The world's first declaration of human rights now on display in the US for the first time
Last modified: 31 Mar 2013 00:41

When the Persian King Cyrus the Great conquered Babylon in 539 B.C. he issued an unprecedented decree recognizing religious freedom and the rights of enslaved and exiled peoples.

His words were inscribed on a clay cylinder, widely considered to be by many scholars, the first declaration of human rights. It was unearthed in 1879 and the Cyrus Cylinder is now on display in the US for the first time.

Dr. Sussan Paydar grew up just 70 kilometres from where the famous Cyrus Cylinder was excavated. 

She told me, "We used to go to Persepolis with my father on weekends and spend time picnicking next to these historical sites.  Of course, we always took it for granted." 

But as an Iranian American, what she does not take for granted, are the human rights and freedoms inscribed on the ancient Cylinder.  The proclamations from King Cyrus the Great, who conquered modern-day Iran, grant freedom to displaced minorities, including Jews, abolish slavery and espouse religious tolerance. 

The Cyrus Cylinder is on display in the Smithsonian Museum in Washington, DC.  Dr. Alex Nagel is the exhibit’s curator.  As we observed the Cylinder, he told me the writings of Cyrus, and the importance of his words in the ancient world, should not be underestimated. 

"This is significant because previous rulers were imposing their own state religion and in the case of Cyrus, he accepted the local deities.  It was a tolerance that was expressed here by Cyrus towards other religions.  So, basically for many cultures and peoples in this sphere in the Middle East, he was allowing them to follow their own faiths," Nagel said.  

The artifact has been housed in Britain for more than a century.  Two years ago it also travelled to Tehran.  At the unveiling, Iranian President Mahmoud Ahmadinejad suggested the ideas of the ancient King were not unlike those of Islamic prophets.

It was an attempt to connect the world's only cleric ruled government, with its more tolerant past.

It is a concept Karim Sadjadpour, a leading researcher on Iran for Washington’s Carnegie Endowment for Peace, calls "a great contradiction." 

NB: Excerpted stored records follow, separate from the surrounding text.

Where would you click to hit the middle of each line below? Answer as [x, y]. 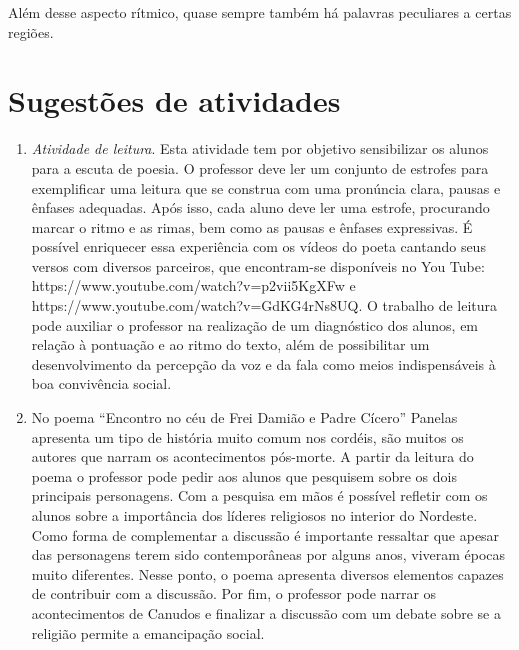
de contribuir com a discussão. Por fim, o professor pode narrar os [234, 593]
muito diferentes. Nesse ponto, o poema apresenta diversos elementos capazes [267, 573]
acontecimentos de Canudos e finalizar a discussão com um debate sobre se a [266, 612]
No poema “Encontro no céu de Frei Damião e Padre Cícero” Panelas [244, 417]
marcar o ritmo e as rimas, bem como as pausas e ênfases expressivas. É [252, 226]
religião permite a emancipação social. [148, 632]
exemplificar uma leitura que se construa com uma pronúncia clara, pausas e [266, 187]
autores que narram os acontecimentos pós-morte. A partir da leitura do [252, 456]
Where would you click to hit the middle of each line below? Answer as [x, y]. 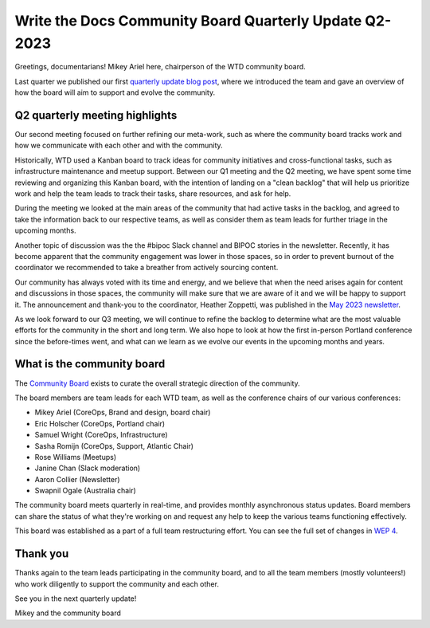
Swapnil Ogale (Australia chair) [86, 491]
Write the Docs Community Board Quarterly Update [188, 21]
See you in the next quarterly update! [76, 599]
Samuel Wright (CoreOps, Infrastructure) [101, 435]
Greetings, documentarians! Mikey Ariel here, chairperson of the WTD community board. [160, 67]
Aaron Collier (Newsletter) [77, 479]
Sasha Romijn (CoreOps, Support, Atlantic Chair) [114, 445]
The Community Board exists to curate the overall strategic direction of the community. [157, 383]
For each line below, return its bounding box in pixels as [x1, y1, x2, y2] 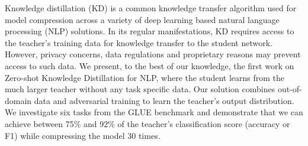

"Iran is a nation that through the Cyrus Cylinder, birthed what many people would call the world's first Bill of Human Rights.

Yet, today Iran executes more people per capita than any other country.  So there is a great contradiction here between what Iran once stood for, its rich heritage, its support for free thinking, freedom of religion and what it is today." 

It is a nation Sadjadpour also points out, in conflict with nearby Israel, yet Jews have traditionally revered Cyrus for freeing them from captivity. 

The Cylinder’s importance in the history of the Middle East is profound.  However, few realize the story of ancient Persia is also woven into US history.

As part of his classical education, one of America's founding fathers, President Thomas Jefferson, studied Cyrus the Great.  One of his textbooks is now on display in the Smithsonian next to the Cyrus Cylinder.

The principles of tolerance that Cyrus proclaimed are thought to have inspired Jefferson as he helped draft the US Constitution.

"Cyrus the Great’s writing is inspirational," Paydar told me.  As she viewed the exhibit her eyes filled with tears. "I cried.  I got goose bumps.  It means a lot. I am very happy that it came to the US."

It is an ancient artifact that is still significant today and that she hopes will inspire humanity for centuries more.